We know that under the “shrink-wrap doctrine,” the manufacturer of software can place language on the outside of its package stating that by opening the shrink-wrap around the DVD or CD-ROM that contains the software, the user agrees to the terms of a license, which may be inside the packaging, on the wide world web or elsewhere. That’s Wall Data Inc. v. L.A. Cty. Sheriff’s Dep’t, 447 F.3d 769, 782 (9th Cir. 2006). And we also know that when a manufacturer puts provides a warranty in a use and care guide, which the buyer doesn’t see until she has bought the product, taken it home opened the package and put the product to use, if those things happen at all, the warranty is enforceable against the manufacturer. Weinstat v. Dentsply International Inc., 180 Cal. App. 4th 1213 (2010).
So how about when the manufacturer, or distributor, or seller puts a provision that reduces consumer rights in the box, in a manual, such as, say, a binding arbitration provision? That was the issue in Norcia v. Samsung Telecomm ___ F.4th___ (9th Cir. 2017) decided just a few days ago.
Norcia bought a cell phone and a plan at a Samsung Galaxy GS4 phone at a Verizon store (Fortunately, it wasn’t a Note 7). He sued Verizon, and Verizon moved to compel contractual arbitration.
At the store, Norcia had signed a “Customer Agreement” with the following provisions:.

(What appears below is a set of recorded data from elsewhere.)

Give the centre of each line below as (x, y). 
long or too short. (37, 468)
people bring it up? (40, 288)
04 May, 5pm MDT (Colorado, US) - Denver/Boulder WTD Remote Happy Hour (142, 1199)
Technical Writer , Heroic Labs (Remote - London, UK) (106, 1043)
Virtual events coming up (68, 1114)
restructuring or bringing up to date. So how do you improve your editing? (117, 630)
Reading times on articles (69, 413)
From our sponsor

I agree to the current Verizon Wireless Customer Agreement, including the calling plan, (with extended limited warranty/service contract, if applicable), and other terms and conditions for services and selected features I have agreed to purchase as reflected on the receipt, and which have been presented to me by the sales representative and which I had the opportunity to review.